昨日の「悩みのるつぼ」、相談者の悩みはセクハラを受けているのにそれを傍観者的に見ている自分をどう考えたらいいのかというものだった。上野千鶴子さんの回答はいつもながら切れ味鋭いものだったが相談者に寄り添う姿勢がみえて安堵した。(切れすぎる刀を振り回されて怖いというイメージがあったので)とりわけ「男というものが状況を自分に都合よく解釈する特技を持っていることは覚えておいてください」とのくだりには喝采した。

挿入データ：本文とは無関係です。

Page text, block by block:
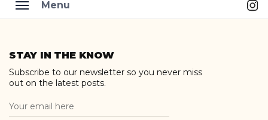
Menu
content
STAY IN THE KNOW
Subscribe to our newsletter so you never miss
out on the latest posts.

セクハラ、パワハラ、モラハラ等々、○○ハラスメントという言葉が一般化したのは比較的最近の気がする。そういう言葉がなかった時代、こうしたハラスメントはいわば公然と存在し、それに個人でたたかう非力さに泣き寝入りせざるをえないことも多かったのではないか。ある事象を指し示す言葉ができることでその問題が広く認知され被害者が声を上げやすくなるのはたしかだと思う。
いっぽうその名称が実態にそぐわないものがある。その代表格が「いじめ」だ。そのあたり田口ランディさんがブログで「言葉の呪術性」を鋭く看破していてまさに目からウロコだった。
セクハラやいじめには広大なグレーゾーンがありその曖昧さが隠れ蓑にもなっている。そのため声を上げるタイミングがつかみにくくなっている。相談者は上司のセクハラに立ち向かえるのか、上野さんの助言が力になってくれることを願うばかりだ。